¹H NMR (400 MHz, DMSO): δ_H 1.33 (t, 3H, J = 7.2 Hz, CH₃ ester), 1.82–1.85 (m, 4H),2.21–2.25 (m, 4H), 3.67–3.71 (m, 2H, N-CH₂), 4.11 (q, 2H, J = 7.2 Hz, CH₂ ester), 5.13–5.16 (m, 2H, -CH=CH₂), 5.89 (m, 1H, -CH=CH₂), 7.47–7.65 (m, 5H, ArH) ppm; ¹³C NMR (100MHz, DMSO) δ 14.4, 25.2, 28.4, 31.3, 54.7, 62.3, 114.6, 119.8, 126.3, 127.6, 128.7, 132.8, 134.3, 136.1, 138.5, 141.9, 144.6 ppm.

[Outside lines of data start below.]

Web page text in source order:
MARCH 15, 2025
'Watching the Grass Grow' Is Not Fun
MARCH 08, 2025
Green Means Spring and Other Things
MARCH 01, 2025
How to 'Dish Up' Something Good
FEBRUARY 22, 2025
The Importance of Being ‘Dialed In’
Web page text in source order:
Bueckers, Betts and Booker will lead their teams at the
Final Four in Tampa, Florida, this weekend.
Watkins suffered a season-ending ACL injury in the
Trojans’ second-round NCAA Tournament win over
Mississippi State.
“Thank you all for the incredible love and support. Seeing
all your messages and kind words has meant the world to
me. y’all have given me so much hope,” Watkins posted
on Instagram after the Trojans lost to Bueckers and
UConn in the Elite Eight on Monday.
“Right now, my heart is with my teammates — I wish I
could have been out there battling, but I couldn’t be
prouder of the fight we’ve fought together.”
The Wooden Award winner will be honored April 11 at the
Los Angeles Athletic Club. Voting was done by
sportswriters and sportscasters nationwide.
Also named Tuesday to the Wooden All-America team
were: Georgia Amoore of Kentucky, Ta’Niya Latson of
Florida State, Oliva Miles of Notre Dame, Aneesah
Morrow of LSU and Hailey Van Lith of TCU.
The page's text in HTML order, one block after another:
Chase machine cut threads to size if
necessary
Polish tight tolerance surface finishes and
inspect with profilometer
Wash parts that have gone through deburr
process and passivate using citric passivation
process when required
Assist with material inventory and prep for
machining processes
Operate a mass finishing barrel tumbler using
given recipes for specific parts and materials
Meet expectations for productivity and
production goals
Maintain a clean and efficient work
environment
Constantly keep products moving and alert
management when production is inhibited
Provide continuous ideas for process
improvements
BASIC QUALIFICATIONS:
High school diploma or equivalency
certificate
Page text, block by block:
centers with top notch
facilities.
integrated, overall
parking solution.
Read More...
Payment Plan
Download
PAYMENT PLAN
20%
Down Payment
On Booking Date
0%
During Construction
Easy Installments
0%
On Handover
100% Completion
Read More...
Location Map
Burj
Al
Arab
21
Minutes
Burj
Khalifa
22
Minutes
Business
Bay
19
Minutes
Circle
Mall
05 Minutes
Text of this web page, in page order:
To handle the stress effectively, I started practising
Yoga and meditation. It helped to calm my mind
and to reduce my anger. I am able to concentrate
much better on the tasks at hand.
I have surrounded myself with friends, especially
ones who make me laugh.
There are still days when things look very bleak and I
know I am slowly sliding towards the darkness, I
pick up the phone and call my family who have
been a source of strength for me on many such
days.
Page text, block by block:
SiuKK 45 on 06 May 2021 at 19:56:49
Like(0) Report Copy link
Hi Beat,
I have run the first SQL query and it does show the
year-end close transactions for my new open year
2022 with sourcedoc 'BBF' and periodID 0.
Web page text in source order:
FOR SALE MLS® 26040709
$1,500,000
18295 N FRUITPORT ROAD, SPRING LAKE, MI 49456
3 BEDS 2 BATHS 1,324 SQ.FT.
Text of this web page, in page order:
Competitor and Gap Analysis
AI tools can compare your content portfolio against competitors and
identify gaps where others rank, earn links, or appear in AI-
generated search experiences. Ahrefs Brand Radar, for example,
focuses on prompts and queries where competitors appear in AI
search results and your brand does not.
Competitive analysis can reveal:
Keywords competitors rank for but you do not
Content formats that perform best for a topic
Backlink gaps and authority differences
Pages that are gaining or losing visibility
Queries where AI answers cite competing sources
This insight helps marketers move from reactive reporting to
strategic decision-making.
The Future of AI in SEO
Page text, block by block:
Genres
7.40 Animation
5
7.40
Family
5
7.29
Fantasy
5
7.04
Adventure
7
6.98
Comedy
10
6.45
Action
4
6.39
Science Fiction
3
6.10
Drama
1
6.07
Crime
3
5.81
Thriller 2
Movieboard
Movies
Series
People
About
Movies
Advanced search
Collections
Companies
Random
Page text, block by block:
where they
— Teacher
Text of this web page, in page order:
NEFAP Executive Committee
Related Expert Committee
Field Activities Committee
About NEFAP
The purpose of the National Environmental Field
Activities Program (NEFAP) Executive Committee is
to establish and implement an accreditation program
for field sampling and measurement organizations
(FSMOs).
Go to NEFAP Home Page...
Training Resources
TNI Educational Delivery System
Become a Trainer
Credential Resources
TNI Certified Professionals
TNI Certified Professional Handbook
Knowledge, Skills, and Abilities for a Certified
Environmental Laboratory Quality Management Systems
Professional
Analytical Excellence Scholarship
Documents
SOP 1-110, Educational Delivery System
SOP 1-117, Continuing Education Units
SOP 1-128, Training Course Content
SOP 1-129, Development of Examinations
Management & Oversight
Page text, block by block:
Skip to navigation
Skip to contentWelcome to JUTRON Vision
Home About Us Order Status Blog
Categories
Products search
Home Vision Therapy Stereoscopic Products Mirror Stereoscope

Step II: At R.T., 405 mg of compound 6 (1 mmol) was added to a LiAlH₄ (57 mg, 1.5 mmol) solution in CPME (5 mL). The mixture was then agitated. After 2 h, the reaction was finished, the mixture was cooled to 0 °C, water (10 mL, initially added dropwise, caution), 2M aqueous sodium hydroxide (20 mL), and water (30 mL) were sequentially added with vigorous stirring. The reaction mixture was then filtered through Celite, and the resulting filter cake was washed thoroughly with ethyl acetate. The filtrate was dried with anhydrous magnesium sulfate, and the solvent was removed under reduced pressure. The solid residue was then diluted with ethanol. Recrystallization in ethyl acetate to isolate and purify the product. The product is subjected directly to oxidation with MnO₂ and follows the reported literature [18] to obtain the main precursor in our study (compound 7).

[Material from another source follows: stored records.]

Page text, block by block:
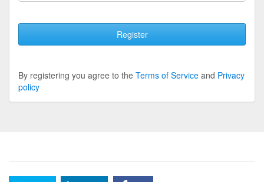
Register
By registering you agree to the Terms of Service and Privacy
policy
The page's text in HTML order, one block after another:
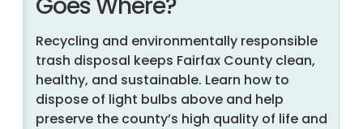
Recycling and environmentally responsible
trash disposal keeps Fairfax County clean,
healthy, and sustainable. Learn how to
dispose of light bulbs above and help
preserve the county’s high quality of life and
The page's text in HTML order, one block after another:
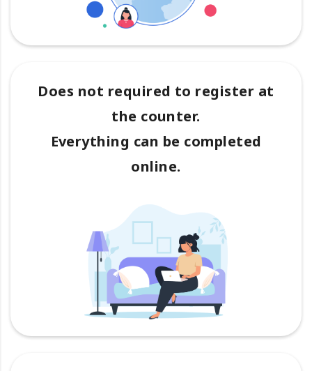
Does not required to register at
the counter.
Everything can be completed
online.
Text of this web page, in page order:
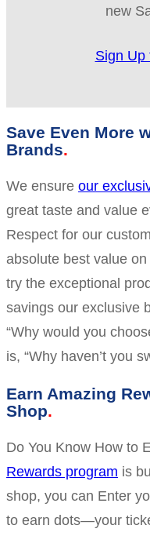
new
Sign Up
Save Even More
Brands
We ensure our
great taste and value
Respect for our
absolute best value
try the exceptional
savings our exclusive
“Why would you
is, “Why haven’t you
Earn Amazing
Shop
Do You Know How to
Rewards program is
shop, you can Enter
to earn dots—your
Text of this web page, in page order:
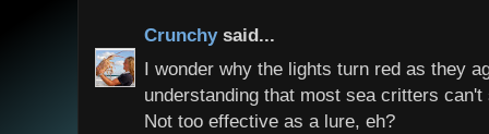
Crunchysaid...
I wonder why the lights turn red as they
understanding that most sea critters
Not too effective as a lure, eh?
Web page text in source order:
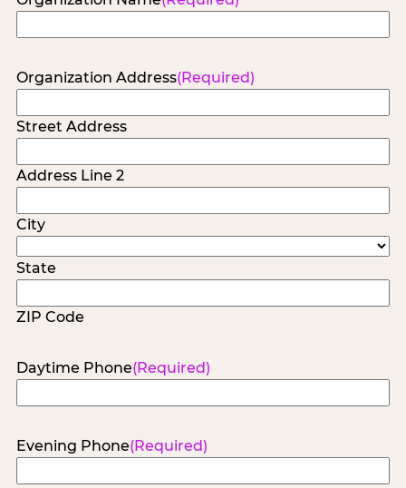
Organization Address(Required)
Street Address
Address Line 2
City
State
ZIP Code
Daytime Phone(Required)
Evening Phone(Required)
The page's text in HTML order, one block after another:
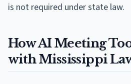
is not required under state law.
How AI Meeting
with Mississippi
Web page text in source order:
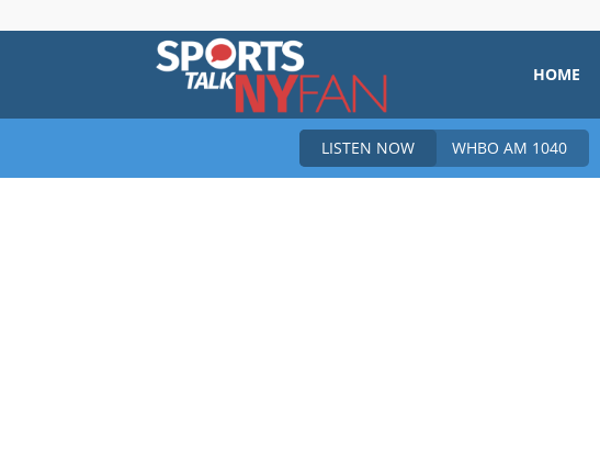
Talk
HOME
LISTEN NOW WHBO AM 1040
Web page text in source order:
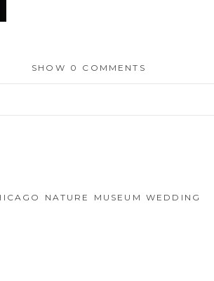
SHOW 0 COMMENTS
NATURE MUSEUM WEDDING
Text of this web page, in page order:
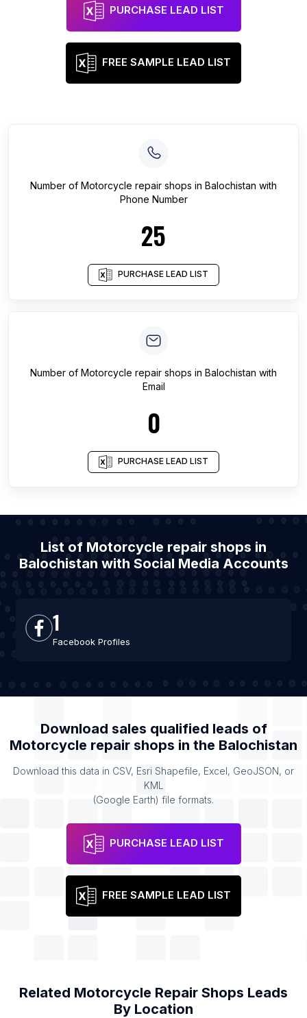
PURCHASE LEAD LIST
FREE SAMPLE LEAD LIST
Number of Motorcycle repair shops in Balochistan with
Phone Number
25
PURCHASE LEAD LIST
Number of Motorcycle repair shops in Balochistan with
Email
0
PURCHASE LEAD LIST
List of Motorcycle repair shops in
Balochistan with Social Media Accounts
1
Facebook Profiles
Download sales qualified leads of
Motorcycle repair shops in the Balochistan
Download this data in CSV, Esri Shapefile, Excel, GeoJSON, or
KML
(Google Earth) file formats.
PURCHASE LEAD LIST
FREE SAMPLE LEAD LIST
Related Motorcycle Repair Shops Leads
By Location
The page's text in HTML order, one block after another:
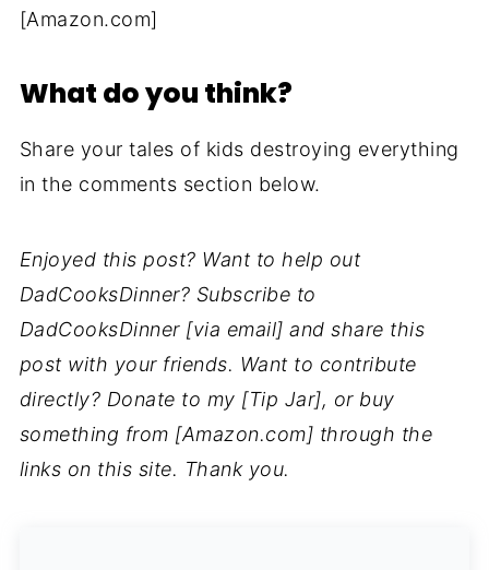
[Amazon.com]
What do you think?
Share your tales of kids destroying everything
in the comments section below.
Enjoyed this post? Want to help out
DadCooksDinner? Subscribe to
DadCooksDinner [via email] and share this
post with your friends. Want to contribute
directly? Donate to my [Tip Jar], or buy
something from [Amazon.com] through the
links on this site. Thank you.
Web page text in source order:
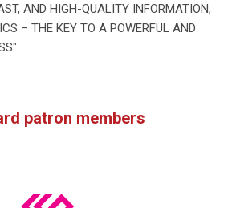
AND HIGH-QUALITY INFORMATION,
– THE KEY TO A POWERFUL AND
patron members
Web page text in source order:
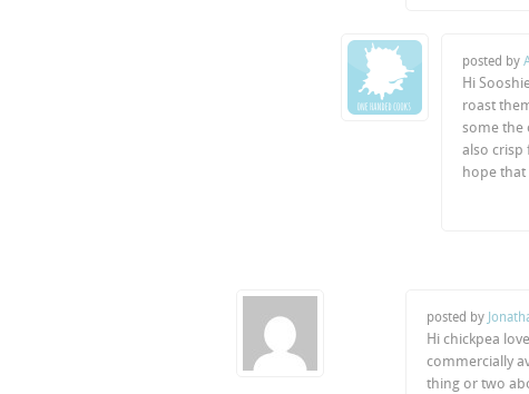
posted by
Hi
roast
some the
also crisp
hope that
posted by
Hi chickpea
commercially
thing or two
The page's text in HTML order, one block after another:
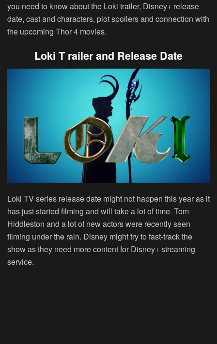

¹H NMR (400 MHz, DMSO): δ_H 1.84–1.87 (m, 4H), 2.23–2.25 (m, 4H), 3.62–3.67 (m, 2H, N-CH₂), 5.12–5.15 (m, 2H, -CH=CH₂), 5.89 (m, 1H, -CH=CH₂), 7.44–7.62 (m, 5H, ArH), 10.12 (s, 1H, CHO) ppm; ¹³C NMR (100MHz, DMSO) δ 25.1, 28.3, 31.3, 54.8, 119.8, 126.2, 127.6, 128.7, 129.9, 132.8, 134.2, 136.6, 138.7, 141.6, 188.0 ppm.

Step III: A mixture of aldehyde 7 (361 mg, 1 mmol) and sarcosine (98 mg, 1.1 mmol) was suspended in CPME (20 mL), and then 1 mol% of MgAl HT was added. The reaction mixture was sonicated at 80 °C for 1 h (TLC monitoring) and filtered while hot to remove the catalyst and any unreacted amino acid. The solvent was distilled under reduced pressure, and the residue was purified by preparative TLC using a 9:1 acetone-methanol mixture as the eluent (R_f = 0.35), yielding 8 as colorless crystals, 349 mg, 90% yield.

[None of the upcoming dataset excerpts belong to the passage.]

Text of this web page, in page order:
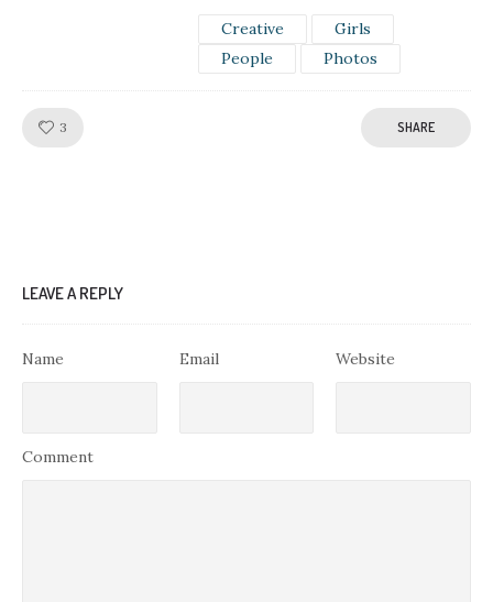
Creative
Girls
People
Photos
3 SHARE
LEAVE A REPLY
Name Email Website
Comment
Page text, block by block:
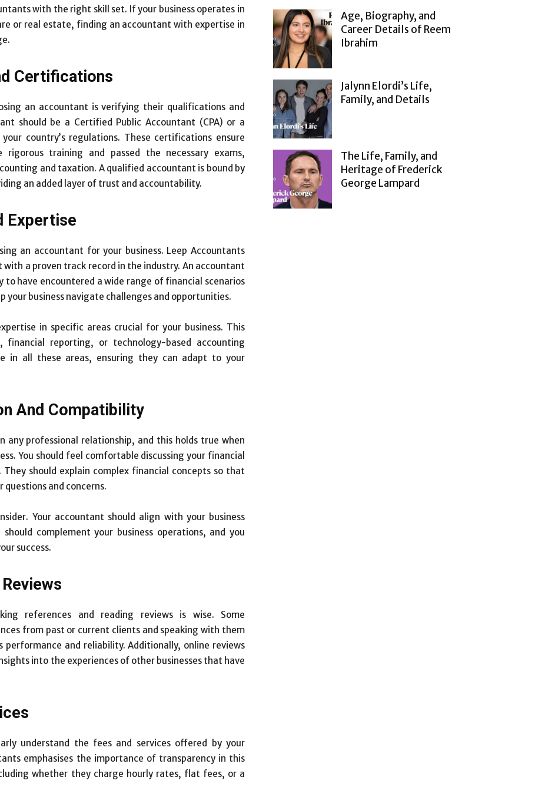
with the right skill set. If your business operates in
or real estate, finding an accountant with expertise in
Certifications
an accountant is verifying their qualifications and
should be a Certified Public Accountant (CPA) or a
country’s regulations. These certifications ensure
training and passed the necessary exams,
and taxation. A qualified accountant is bound by
an added layer of trust and accountability.
Expertise
an accountant for your business. Leep Accountants
a proven track record in the industry. An accountant
to have encountered a wide range of financial scenarios
your business navigate challenges and opportunities.
in specific areas crucial for your business. This
reporting, or technology-based accounting
in all these areas, ensuring they can adapt to your
And Compatibility
any professional relationship, and this holds true when
You should feel comfortable discussing your financial
should explain complex financial concepts so that
questions and concerns.
Your accountant should align with your business
complement your business operations, and you
success.
references and reading reviews is wise. Some
from past or current clients and speaking with them
and reliability. Additionally, online reviews
into the experiences of other businesses that have
understand the fees and services offered by your
emphasises the importance of transparency in this
whether they charge hourly rates, flat fees, or a
Age, Biography, and
Career Details of Reem
Ibrahim
Jalynn Elordi’s Life,
Family, and Details
The Life, Family, and
Heritage of Frederick
George Lampard

mp: 132–134 °C; ¹H NMR (400 MHz, DMSO): δ_H 1.22–1.23 (m, 2H, H-3),1.34–1.35 (m, 1H, H-8),1.49–1.52 (m, 4H),1.59 (m, 4H), 2.29–2.33 (m, 1H), 2.57 (s, 3H, N-CH₃), 2.83–2.86 (m, 2H), 3.88–3.92 (m, 1H), 4.22–4.23 (m, 1H), 7.61–7.65 (m, 2H, ArH), 7.71–7.76 (m, 1H, ArH), 7.79 (d, 2H, J = 6.11 Hz, ArH) ppm; ¹³C NMR (100MHz, DMSO) δ 21.5, 22.7 (C-8), 23.0 (C-9), 25.2 (C-10), 25.5 (C-7), 25.9(C-3), 32.0(C-3a), 35.8 (1-CH3), 51.5 (C-4), 55.3(C-2), 65.9 (C-10c), 118.6, 128.3, 129.7 (C-5a), 132.4 (C-10a), 133.4, 133.9 (C-10b), 137.3, 138.3, 142.2(C-6a) ppm. FT IR (v_max cm⁻¹) 2922, 2853, 1465, 1377, 1238, 1162, 1116, 1097, 1029, 721; Ms, 388 (M⁺); Anal. Calcd for C₂₀H₂₄N₂O₂S₂: C, 61.83; H, 6.23; N, 7.21; S, 16.50%. Found: C, 62.04; H, 6.18; N, 7.13; S, 16.44%.

4. Conclusions

We have developed a straightforward, efficient, and environmentally benign synthetic route to the first reported thiophene bioisosteres of the martinelline alkaloid core. The strategic use of an intramolecular 1,3-dipolar cycloaddition, facilitated by green chemistry principles (ultrasound, heterogeneous catalysis, and CPME), enables the rapid assembly of this complex architecture in excellent yield and with high diastereoselectivity, as confirmed by X-ray crystallographic analysis. Beyond this specific target, the robustness and green credentials of this methodology establish a versatile platform for the synthesis of a diverse array of natural product-inspired heterocycles. This work not only provides access to novel bioactive scaffolds but also underscores the power of sustainable strategies in modern organic synthesis.